In summary, the presence of leptonic CPV phases (both Dirac and Majorana) should be consistently included in the phenomenological analysis of the prospects of the HNL extensions of the SM in what concerns the cLFV.

4. Conclusions

Being the first laboratory evidence for New Physics, neutrino oscillations urgently call for extensions of the SM, in order to offer a viable mechanism of neutrino mass generation. Interestingly, due to offering a new source of CP violation and calling upon weakly interacting states, New Physics extensions aiming at providing an explanation for neutrino masses can often be connected to the baryon asymmetry of the universe and the dark matter problem. Consequently, the interest in high-intensity searches dedicated to the lepton sector has steadily increased.

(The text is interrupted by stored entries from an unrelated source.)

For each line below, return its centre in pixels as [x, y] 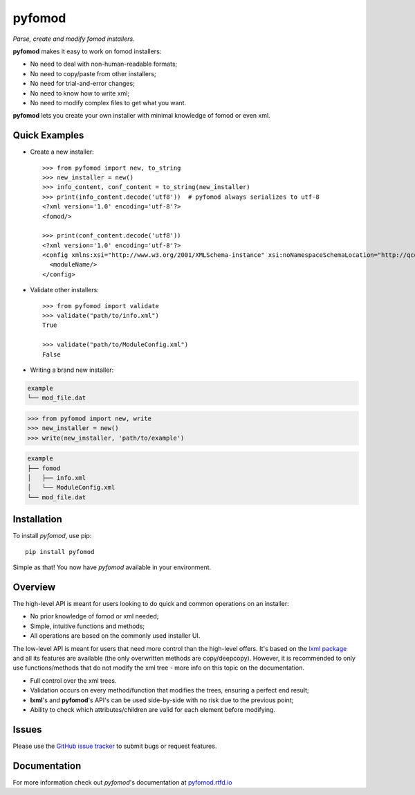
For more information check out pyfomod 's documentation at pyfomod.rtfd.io [122, 782]
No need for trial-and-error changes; [82, 84]
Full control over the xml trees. [73, 680]
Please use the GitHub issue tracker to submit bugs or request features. [115, 746]
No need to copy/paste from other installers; [93, 73]
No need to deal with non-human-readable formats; [104, 64]
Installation [37, 519]
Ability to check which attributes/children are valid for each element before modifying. [153, 709]
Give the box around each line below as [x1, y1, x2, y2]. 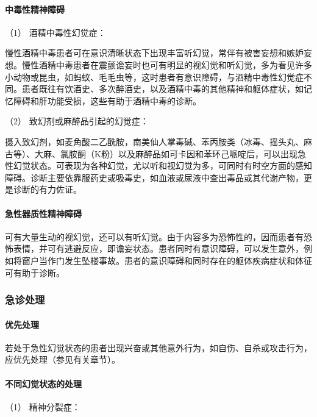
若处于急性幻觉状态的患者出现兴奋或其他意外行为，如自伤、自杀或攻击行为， [5, 341, 312, 354]
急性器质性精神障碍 [5, 207, 82, 219]
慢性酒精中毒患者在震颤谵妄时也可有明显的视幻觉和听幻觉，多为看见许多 [21, 58, 312, 71]
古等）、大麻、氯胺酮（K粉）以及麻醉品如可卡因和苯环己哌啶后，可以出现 [5, 147, 297, 160]
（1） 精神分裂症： [5, 400, 80, 413]
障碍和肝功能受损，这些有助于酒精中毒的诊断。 [13, 94, 201, 107]
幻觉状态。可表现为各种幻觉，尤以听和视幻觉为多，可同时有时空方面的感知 [13, 159, 312, 172]
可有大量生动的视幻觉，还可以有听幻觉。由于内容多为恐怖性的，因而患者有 [5, 230, 304, 243]
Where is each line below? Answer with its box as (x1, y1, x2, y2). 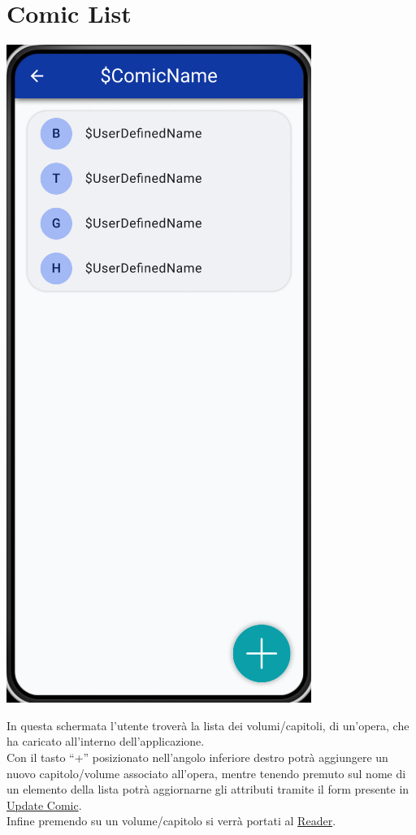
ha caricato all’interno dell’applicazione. (6, 733, 205, 750)
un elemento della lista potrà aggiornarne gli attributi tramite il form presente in (6, 781, 409, 798)
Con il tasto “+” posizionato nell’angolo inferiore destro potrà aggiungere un (6, 748, 388, 765)
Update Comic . (6, 796, 82, 813)
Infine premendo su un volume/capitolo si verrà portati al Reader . (6, 812, 336, 829)
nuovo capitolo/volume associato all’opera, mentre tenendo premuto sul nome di (6, 764, 406, 781)
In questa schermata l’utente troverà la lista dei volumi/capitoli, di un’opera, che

The violation of accidental (lepton) symmetries of the SM, such as charged lepton flavour conservation and lepton flavour universality (both violated due to the presence of neutrino masses) opens many possible paths to search for New Physics. While massive neutrinos consist of only one possible source of lepton flavour and lepton flavour universality violation, indirect signals indicating the breaking of these symmetries in synergy with possible other indirect signals of New Physics will provide crucial guidelines for both experimental direct searches and theoretical efforts to describe New Physics interactions. With an unprecedented future of experimental prospects, the lepton sector, in particular, cLFV searches in the muon sector, is emerging as a powerful laboratory to search for New Physics.